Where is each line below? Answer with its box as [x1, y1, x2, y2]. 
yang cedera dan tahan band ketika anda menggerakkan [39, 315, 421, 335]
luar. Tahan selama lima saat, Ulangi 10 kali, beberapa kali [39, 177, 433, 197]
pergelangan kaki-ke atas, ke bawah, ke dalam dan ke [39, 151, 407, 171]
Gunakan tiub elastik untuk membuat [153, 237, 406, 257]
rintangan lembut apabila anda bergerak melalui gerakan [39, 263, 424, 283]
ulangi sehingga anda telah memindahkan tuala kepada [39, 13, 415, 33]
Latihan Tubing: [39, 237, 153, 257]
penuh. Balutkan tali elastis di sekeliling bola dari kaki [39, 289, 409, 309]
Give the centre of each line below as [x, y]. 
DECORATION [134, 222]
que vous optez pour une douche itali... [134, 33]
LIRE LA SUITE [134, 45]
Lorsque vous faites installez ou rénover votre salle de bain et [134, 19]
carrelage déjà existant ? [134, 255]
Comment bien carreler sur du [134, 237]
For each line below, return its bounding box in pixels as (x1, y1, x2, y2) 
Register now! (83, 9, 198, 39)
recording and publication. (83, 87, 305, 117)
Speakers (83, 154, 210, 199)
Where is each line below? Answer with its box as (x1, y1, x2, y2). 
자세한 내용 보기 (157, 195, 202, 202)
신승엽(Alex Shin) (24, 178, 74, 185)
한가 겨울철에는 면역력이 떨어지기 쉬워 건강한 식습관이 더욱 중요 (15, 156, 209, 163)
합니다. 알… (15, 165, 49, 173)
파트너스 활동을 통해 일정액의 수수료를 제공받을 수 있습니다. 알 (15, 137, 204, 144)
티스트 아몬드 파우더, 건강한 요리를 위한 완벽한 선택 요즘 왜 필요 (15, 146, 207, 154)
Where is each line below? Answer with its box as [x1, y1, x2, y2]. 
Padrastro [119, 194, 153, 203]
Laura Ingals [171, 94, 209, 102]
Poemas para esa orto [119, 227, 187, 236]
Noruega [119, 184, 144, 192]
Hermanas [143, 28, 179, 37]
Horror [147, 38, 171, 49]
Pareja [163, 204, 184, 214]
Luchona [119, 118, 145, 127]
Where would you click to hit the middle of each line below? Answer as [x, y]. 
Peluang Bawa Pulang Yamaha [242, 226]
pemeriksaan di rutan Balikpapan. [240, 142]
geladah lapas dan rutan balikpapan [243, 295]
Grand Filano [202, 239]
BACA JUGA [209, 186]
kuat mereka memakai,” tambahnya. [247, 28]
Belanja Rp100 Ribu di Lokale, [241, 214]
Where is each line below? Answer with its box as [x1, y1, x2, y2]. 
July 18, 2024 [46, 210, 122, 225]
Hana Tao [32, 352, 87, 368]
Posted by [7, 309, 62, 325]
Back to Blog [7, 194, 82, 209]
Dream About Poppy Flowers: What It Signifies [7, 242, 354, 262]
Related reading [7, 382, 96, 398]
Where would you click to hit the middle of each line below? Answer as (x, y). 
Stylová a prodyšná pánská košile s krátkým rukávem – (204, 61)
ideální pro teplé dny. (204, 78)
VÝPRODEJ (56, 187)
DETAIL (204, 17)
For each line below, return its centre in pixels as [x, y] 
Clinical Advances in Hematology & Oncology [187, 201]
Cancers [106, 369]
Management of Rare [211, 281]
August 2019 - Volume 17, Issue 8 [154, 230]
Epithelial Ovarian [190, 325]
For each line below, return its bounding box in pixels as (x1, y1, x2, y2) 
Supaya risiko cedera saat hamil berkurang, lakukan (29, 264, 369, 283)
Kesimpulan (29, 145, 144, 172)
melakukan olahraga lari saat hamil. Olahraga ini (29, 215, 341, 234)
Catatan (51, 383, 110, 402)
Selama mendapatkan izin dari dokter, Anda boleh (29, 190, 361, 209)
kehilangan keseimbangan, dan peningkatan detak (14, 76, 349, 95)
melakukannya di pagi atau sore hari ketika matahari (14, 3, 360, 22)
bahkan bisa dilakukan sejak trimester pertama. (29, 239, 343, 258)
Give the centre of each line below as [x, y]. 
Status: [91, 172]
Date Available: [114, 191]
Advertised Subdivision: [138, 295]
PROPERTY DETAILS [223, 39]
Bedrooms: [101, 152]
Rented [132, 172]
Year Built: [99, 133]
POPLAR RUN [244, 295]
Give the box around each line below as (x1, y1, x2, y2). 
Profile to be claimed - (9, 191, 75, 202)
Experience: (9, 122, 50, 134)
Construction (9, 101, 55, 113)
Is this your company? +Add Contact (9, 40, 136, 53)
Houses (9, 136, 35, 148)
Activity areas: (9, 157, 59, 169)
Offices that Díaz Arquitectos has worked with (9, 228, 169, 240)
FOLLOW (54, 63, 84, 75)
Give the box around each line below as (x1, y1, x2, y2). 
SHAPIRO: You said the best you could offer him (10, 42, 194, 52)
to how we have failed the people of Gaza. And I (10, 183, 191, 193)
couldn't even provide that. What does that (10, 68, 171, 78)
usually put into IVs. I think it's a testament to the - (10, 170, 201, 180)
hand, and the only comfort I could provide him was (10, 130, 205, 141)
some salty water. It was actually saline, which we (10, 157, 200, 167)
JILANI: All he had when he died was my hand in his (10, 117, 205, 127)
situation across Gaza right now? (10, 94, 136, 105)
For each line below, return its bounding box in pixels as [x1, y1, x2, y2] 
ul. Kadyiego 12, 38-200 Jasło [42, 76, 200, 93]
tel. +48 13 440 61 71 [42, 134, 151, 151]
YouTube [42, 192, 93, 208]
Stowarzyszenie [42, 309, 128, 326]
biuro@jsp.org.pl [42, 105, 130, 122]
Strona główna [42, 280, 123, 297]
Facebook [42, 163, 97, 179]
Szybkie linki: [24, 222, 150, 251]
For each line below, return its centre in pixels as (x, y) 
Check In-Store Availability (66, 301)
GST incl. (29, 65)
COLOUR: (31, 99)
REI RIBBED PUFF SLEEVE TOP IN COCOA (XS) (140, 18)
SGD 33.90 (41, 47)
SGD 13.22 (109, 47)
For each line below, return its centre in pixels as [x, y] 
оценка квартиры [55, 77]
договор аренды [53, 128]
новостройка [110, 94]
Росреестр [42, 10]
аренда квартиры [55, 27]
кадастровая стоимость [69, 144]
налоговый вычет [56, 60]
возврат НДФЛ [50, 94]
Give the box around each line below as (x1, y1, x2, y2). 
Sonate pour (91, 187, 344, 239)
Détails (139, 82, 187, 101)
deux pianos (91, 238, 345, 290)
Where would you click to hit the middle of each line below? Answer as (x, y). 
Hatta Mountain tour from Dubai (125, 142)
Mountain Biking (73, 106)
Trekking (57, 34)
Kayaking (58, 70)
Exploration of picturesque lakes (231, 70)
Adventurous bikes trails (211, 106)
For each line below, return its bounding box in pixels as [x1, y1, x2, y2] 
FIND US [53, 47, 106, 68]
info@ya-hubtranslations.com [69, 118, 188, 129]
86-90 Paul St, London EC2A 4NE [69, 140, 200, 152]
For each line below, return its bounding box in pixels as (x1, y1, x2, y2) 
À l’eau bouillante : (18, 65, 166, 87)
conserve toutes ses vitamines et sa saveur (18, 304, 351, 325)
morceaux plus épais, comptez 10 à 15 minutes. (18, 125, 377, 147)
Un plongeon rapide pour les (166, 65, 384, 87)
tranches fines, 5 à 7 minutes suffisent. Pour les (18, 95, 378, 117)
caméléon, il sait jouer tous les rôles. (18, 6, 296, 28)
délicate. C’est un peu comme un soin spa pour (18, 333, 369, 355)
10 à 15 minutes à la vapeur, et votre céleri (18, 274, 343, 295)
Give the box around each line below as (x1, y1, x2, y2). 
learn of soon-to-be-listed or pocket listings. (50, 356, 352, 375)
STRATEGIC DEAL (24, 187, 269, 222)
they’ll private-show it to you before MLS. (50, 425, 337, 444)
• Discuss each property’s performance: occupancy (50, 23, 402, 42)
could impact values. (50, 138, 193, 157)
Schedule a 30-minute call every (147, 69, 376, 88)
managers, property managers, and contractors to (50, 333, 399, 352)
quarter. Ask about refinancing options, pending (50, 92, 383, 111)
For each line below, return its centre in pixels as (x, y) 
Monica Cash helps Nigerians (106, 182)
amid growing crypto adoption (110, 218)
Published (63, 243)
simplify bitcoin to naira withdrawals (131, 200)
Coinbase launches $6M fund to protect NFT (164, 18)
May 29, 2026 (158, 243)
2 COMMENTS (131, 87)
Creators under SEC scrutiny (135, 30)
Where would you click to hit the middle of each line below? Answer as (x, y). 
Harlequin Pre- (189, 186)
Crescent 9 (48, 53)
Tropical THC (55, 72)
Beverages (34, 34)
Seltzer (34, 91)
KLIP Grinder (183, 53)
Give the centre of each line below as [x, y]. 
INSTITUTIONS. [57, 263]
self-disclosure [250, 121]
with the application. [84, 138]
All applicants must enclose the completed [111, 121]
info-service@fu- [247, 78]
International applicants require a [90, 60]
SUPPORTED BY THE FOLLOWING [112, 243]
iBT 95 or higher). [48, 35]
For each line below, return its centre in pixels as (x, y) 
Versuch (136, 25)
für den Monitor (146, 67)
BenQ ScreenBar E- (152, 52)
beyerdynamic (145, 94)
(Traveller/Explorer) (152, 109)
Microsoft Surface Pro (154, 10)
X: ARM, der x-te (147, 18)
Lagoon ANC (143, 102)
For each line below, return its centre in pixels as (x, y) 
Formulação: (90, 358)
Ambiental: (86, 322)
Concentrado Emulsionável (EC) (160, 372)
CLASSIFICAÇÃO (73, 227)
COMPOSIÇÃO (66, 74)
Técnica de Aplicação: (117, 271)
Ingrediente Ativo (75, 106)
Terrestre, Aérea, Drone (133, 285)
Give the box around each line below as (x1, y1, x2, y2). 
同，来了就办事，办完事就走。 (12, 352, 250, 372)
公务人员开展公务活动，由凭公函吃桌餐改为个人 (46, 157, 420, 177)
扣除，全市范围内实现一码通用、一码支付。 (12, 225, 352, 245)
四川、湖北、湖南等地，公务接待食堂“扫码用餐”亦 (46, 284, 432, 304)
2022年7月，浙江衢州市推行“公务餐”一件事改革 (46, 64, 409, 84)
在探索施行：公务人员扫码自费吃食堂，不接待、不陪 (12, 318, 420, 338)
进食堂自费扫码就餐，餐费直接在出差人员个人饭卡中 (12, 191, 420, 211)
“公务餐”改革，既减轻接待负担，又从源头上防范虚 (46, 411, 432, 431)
# # # # # # #
_Work to complete_. In the listing above, find the line with "Selama mendapatkan izin" and the line with "situation across Gaza"; set down exactly those two lines and every line between them, nothing more.

_Task output_.
Selama mendapatkan izin dari dokter, Anda boleh (29, 190, 361, 209)
kehilangan keseimbangan, dan peningkatan detak (14, 76, 349, 95)
melakukannya di pagi atau sore hari ketika matahari (14, 3, 360, 22)
bahkan bisa dilakukan sejak trimester pertama. (29, 239, 343, 258)
Give the centre of each line below as [x, y]. 
Status: [91, 172]
Date Available: [114, 191]
Advertised Subdivision: [138, 295]
PROPERTY DETAILS [223, 39]
Bedrooms: [101, 152]
Rented [132, 172]
Year Built: [99, 133]
POPLAR RUN [244, 295]
Give the box around each line below as (x1, y1, x2, y2). 
Profile to be claimed - (9, 191, 75, 202)
Experience: (9, 122, 50, 134)
Construction (9, 101, 55, 113)
Is this your company? +Add Contact (9, 40, 136, 53)
Houses (9, 136, 35, 148)
Activity areas: (9, 157, 59, 169)
Offices that Díaz Arquitectos has worked with (9, 228, 169, 240)
FOLLOW (54, 63, 84, 75)
Give the box around each line below as (x1, y1, x2, y2). 
SHAPIRO: You said the best you could offer him (10, 42, 194, 52)
to how we have failed the people of Gaza. And I (10, 183, 191, 193)
couldn't even provide that. What does that (10, 68, 171, 78)
usually put into IVs. I think it's a testament to the - (10, 170, 201, 180)
hand, and the only comfort I could provide him was (10, 130, 205, 141)
some salty water. It was actually saline, which we (10, 157, 200, 167)
JILANI: All he had when he died was my hand in his (10, 117, 205, 127)
situation across Gaza right now? (10, 94, 136, 105)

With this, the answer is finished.